## What the exercise asks
Scan the records below for the line with "hosts RAI content" and the line with "SnapDrive for UNIX가", and retype that range exactly, both ends included, pictures excepted.

____

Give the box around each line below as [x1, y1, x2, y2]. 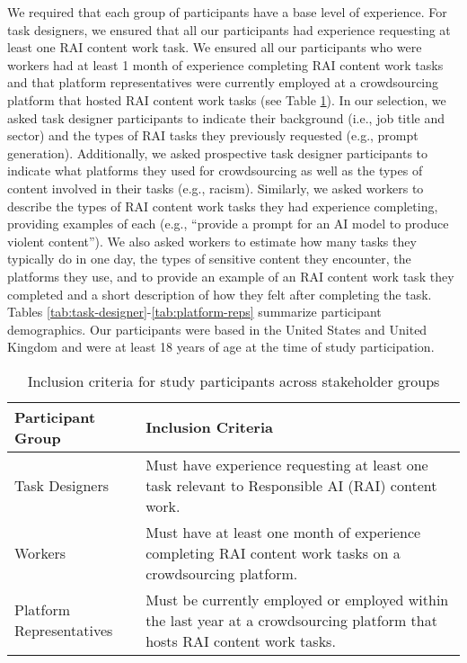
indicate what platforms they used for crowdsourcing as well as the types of [7, 161, 423, 180]
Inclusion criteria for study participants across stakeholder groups [27, 370, 440, 391]
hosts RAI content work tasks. [145, 630, 336, 651]
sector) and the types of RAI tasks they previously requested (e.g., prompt [7, 126, 419, 145]
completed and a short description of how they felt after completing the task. [7, 284, 432, 303]
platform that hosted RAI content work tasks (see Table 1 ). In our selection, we [7, 90, 446, 109]
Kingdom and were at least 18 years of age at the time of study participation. [7, 337, 435, 356]
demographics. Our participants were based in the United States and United [7, 319, 427, 338]
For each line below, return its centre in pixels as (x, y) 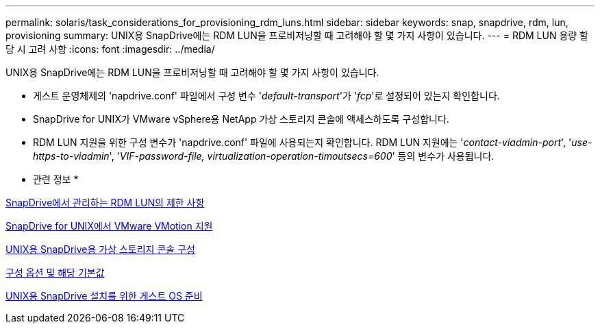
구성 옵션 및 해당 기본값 (55, 272)
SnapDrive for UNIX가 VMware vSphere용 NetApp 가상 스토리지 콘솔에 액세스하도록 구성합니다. (241, 119)
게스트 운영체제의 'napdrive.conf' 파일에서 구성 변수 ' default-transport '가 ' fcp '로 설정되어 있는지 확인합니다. (266, 96)
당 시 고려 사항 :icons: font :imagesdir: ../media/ (110, 49)
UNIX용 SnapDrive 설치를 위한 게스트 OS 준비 (104, 296)
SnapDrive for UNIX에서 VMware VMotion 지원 (109, 226)
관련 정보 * (56, 179)
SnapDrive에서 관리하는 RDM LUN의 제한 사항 (105, 203)
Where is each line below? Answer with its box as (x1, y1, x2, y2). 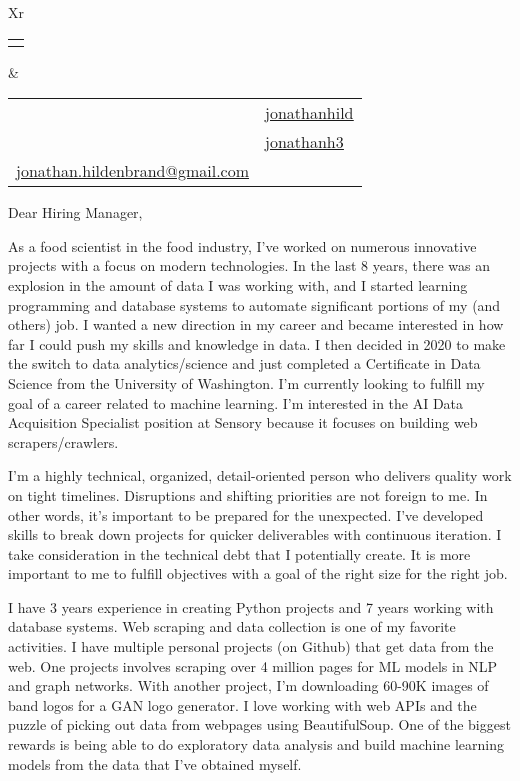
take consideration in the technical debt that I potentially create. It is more (8, 543, 471, 564)
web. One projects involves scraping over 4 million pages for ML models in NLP (8, 655, 498, 676)
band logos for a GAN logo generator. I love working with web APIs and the (8, 694, 477, 715)
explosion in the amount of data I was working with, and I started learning (8, 274, 468, 295)
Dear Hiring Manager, (8, 202, 143, 223)
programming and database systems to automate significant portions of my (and (8, 294, 501, 315)
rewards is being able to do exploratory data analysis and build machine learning (8, 734, 504, 755)
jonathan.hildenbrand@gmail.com (16, 159, 250, 183)
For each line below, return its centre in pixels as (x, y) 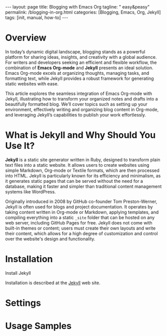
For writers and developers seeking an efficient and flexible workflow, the (81, 62)
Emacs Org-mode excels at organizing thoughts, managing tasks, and (77, 73)
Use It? (20, 146)
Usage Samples (38, 326)
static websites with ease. (32, 83)
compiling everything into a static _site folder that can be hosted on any (80, 217)
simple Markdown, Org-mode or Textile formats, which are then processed (82, 170)
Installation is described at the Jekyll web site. (53, 283)
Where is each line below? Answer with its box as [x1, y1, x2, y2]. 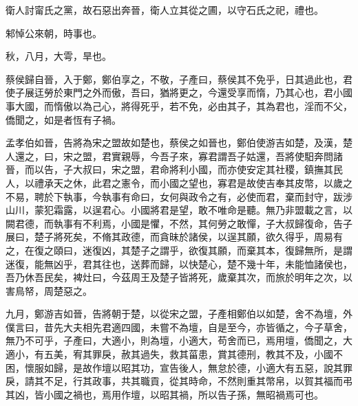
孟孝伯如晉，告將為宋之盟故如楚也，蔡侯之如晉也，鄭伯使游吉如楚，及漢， [6, 135, 343, 150]
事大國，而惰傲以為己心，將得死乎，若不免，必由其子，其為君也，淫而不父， [6, 98, 352, 113]
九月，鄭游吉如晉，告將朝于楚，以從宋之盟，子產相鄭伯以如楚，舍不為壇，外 [6, 306, 352, 321]
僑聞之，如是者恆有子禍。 [6, 112, 121, 126]
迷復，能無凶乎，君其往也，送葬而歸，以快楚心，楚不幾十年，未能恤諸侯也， [6, 256, 352, 271]
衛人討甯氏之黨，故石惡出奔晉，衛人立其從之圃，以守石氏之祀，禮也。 [6, 3, 324, 16]
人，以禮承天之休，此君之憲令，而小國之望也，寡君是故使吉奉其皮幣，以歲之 [6, 175, 352, 190]
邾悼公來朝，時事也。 [6, 25, 102, 40]
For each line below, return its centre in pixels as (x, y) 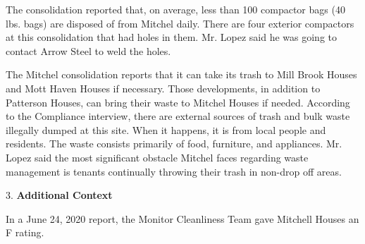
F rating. (25, 232)
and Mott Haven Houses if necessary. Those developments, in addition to (163, 88)
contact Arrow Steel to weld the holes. (88, 50)
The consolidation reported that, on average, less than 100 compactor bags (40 (175, 9)
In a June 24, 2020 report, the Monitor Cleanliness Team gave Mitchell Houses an (182, 218)
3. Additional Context (59, 195)
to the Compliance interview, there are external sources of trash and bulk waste (178, 116)
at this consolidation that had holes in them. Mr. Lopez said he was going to (172, 37)
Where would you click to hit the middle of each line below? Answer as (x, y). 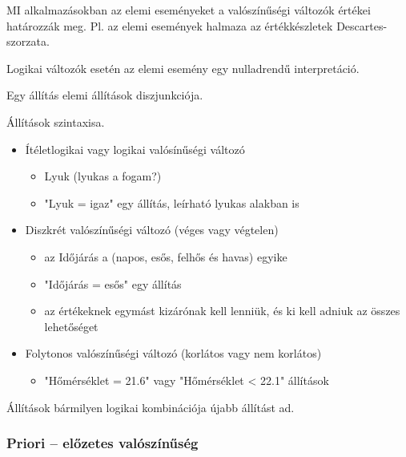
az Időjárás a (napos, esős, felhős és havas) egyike (166, 256)
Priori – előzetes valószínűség (103, 443)
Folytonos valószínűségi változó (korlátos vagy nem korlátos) (173, 353)
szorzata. (28, 41)
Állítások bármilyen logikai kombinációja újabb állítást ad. (151, 407)
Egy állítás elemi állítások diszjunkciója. (105, 95)
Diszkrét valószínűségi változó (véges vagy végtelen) (152, 230)
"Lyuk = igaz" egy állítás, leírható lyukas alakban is (172, 202)
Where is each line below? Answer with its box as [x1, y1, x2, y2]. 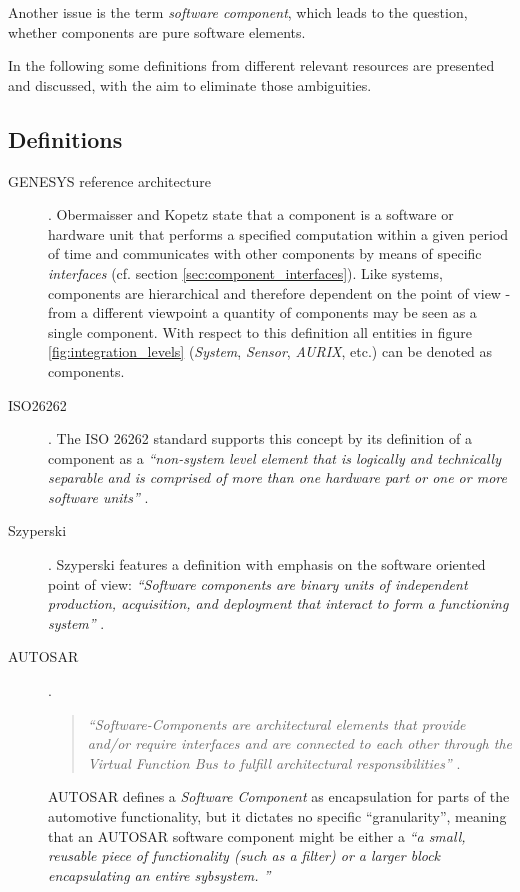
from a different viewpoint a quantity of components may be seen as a [48, 302, 477, 323]
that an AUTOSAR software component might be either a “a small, [48, 825, 466, 846]
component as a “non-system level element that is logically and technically [48, 447, 501, 468]
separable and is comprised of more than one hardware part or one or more [48, 467, 507, 488]
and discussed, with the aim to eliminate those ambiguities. [8, 74, 372, 95]
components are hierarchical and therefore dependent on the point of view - [48, 282, 511, 303]
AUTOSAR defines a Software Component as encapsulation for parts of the [48, 786, 510, 807]
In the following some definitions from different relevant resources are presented [8, 55, 495, 76]
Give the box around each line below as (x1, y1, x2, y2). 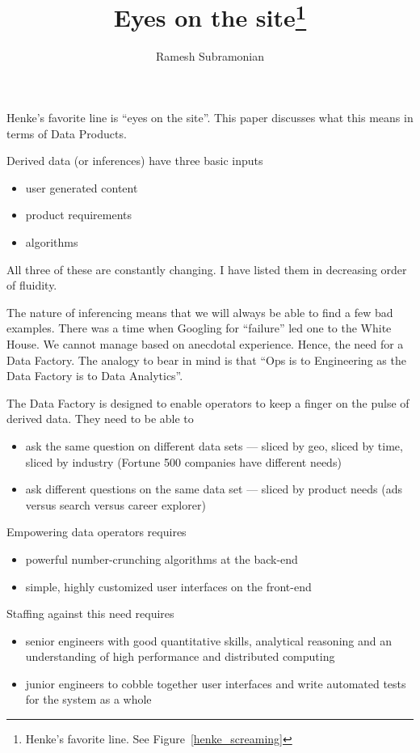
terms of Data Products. (6, 125, 127, 142)
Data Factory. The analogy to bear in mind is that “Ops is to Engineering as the (6, 351, 406, 368)
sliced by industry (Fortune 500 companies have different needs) (25, 453, 342, 470)
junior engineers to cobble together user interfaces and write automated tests (25, 675, 406, 692)
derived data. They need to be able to (6, 410, 194, 427)
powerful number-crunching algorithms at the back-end (25, 550, 298, 567)
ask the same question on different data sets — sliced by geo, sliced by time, (25, 437, 403, 454)
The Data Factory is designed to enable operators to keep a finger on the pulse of (6, 394, 409, 411)
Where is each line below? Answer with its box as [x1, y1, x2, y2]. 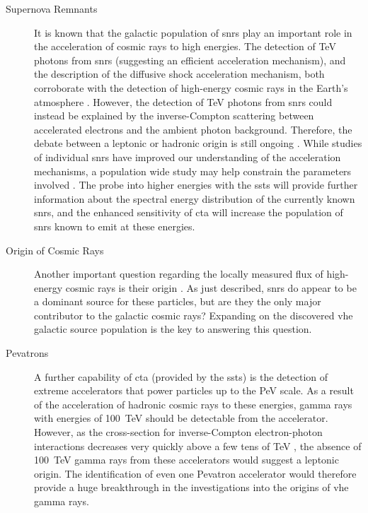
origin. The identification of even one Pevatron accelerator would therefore [34, 466, 357, 480]
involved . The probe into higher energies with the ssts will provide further [34, 177, 358, 192]
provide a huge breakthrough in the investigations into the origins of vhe [34, 480, 349, 495]
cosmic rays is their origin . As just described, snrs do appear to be [65, 280, 357, 295]
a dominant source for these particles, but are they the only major [34, 294, 321, 309]
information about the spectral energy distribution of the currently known [34, 191, 355, 206]
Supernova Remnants [6, 1, 98, 16]
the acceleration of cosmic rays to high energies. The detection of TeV [34, 39, 336, 54]
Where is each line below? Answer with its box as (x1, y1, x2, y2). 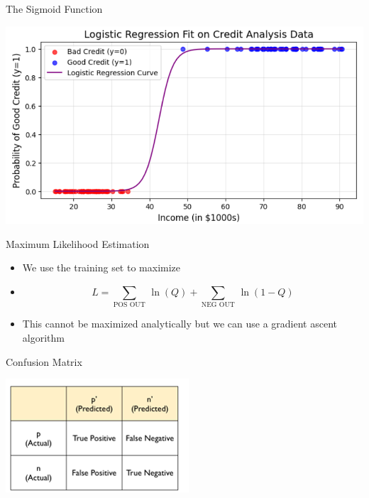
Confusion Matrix (6, 354, 82, 369)
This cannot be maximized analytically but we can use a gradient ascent (22, 316, 337, 331)
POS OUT (113, 301, 145, 309)
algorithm (22, 330, 65, 345)
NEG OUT (201, 301, 235, 309)
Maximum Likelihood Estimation (6, 236, 150, 251)
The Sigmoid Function (6, 1, 103, 16)
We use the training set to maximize (22, 260, 181, 275)
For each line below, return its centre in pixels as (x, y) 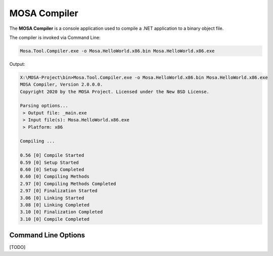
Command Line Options (47, 235)
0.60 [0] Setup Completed (52, 169)
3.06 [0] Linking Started (52, 198)
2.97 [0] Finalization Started (59, 191)
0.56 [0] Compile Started (52, 155)
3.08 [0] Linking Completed (55, 205)
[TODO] (17, 247)
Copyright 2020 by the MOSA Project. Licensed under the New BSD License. (115, 92)
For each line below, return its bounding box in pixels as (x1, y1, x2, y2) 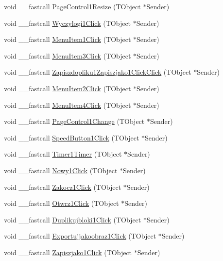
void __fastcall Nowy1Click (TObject (4, 165, 118, 175)
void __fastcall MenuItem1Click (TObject (4, 34, 131, 44)
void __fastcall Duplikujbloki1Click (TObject (4, 214, 141, 224)
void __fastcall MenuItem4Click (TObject (4, 100, 131, 110)
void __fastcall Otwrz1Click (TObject (4, 198, 119, 208)
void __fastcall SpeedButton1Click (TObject (4, 132, 139, 142)
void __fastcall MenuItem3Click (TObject (4, 50, 131, 60)
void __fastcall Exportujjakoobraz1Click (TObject (4, 231, 156, 241)
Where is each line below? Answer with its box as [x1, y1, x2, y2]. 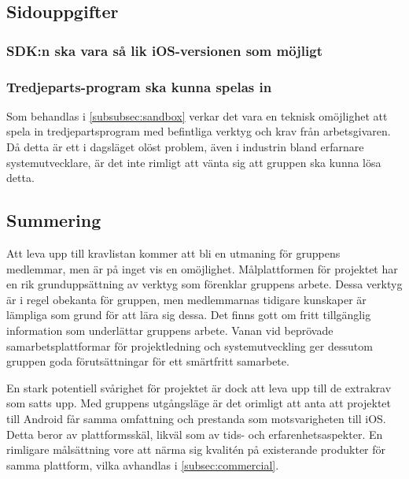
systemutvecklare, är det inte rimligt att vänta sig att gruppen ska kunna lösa [6, 154, 381, 170]
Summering [6, 208, 101, 232]
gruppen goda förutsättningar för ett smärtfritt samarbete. [6, 353, 289, 369]
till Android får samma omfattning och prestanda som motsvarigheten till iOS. [6, 410, 386, 426]
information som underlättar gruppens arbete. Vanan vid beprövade [6, 321, 333, 338]
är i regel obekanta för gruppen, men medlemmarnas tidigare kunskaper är [6, 291, 367, 307]
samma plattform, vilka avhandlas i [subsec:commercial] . [6, 456, 279, 473]
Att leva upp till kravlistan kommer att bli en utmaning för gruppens [6, 245, 341, 262]
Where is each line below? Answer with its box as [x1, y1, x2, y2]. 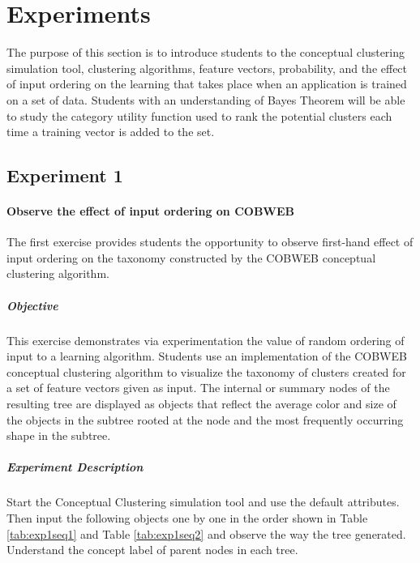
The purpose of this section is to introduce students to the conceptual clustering [6, 44, 405, 61]
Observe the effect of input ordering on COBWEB [6, 203, 295, 220]
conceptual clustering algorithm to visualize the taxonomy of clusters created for [6, 363, 406, 380]
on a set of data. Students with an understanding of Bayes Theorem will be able [6, 91, 405, 108]
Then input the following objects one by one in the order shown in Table [6, 509, 368, 526]
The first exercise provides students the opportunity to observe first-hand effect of [6, 233, 414, 250]
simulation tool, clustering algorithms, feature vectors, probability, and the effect [6, 59, 408, 76]
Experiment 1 [6, 163, 123, 188]
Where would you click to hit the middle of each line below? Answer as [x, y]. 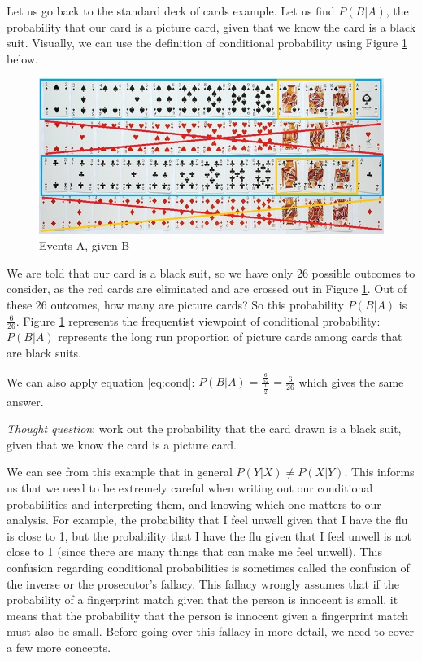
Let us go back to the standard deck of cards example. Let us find [171, 11]
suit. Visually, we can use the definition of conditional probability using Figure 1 [207, 43]
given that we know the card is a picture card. [122, 444]
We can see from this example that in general [120, 472]
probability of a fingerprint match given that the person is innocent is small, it [202, 600]
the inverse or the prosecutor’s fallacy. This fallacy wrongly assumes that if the [203, 583]
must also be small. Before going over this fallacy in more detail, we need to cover [211, 631]
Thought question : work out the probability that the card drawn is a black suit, [204, 429]
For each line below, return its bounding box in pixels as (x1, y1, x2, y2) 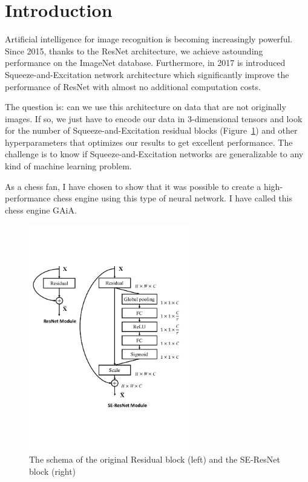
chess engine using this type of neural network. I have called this (53, 192, 292, 204)
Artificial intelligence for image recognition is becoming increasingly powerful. (5, 33, 293, 45)
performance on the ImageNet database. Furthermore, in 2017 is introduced (5, 56, 286, 69)
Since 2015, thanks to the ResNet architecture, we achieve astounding (5, 44, 263, 57)
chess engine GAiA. (5, 203, 77, 216)
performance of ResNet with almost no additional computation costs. (5, 80, 261, 93)
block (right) (29, 464, 76, 477)
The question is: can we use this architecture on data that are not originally (5, 100, 286, 113)
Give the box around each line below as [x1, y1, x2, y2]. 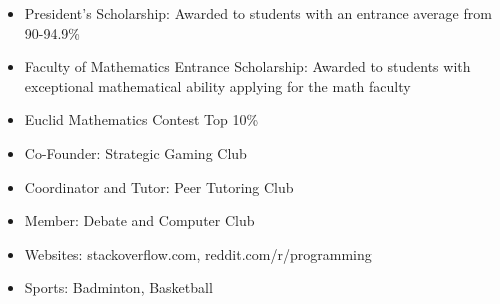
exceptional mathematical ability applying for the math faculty [24, 75, 411, 96]
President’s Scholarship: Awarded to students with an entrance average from [24, 3, 492, 23]
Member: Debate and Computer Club [24, 210, 255, 231]
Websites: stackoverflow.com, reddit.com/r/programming [24, 243, 372, 264]
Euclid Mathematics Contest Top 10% [24, 109, 259, 130]
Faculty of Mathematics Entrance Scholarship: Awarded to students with [24, 56, 471, 77]
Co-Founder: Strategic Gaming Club [24, 142, 247, 163]
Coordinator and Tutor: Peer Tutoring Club [24, 176, 294, 197]

____

## Answer section
hosts RAI content work tasks. [145, 630, 336, 651]
sector) and the types of RAI tasks they previously requested (e.g., prompt [7, 126, 419, 145]
completed and a short description of how they felt after completing the task. [7, 284, 432, 303]
platform that hosted RAI content work tasks (see Table 1 ). In our selection, we [7, 90, 446, 109]
Kingdom and were at least 18 years of age at the time of study participation. [7, 337, 435, 356]
demographics. Our participants were based in the United States and United [7, 319, 427, 338]
For each line below, return its centre in pixels as (x, y) 
구성 옵션 및 해당 기본값 (55, 272)
SnapDrive for UNIX가 VMware vSphere용 NetApp 가상 스토리지 콘솔에 액세스하도록 구성합니다. (241, 119)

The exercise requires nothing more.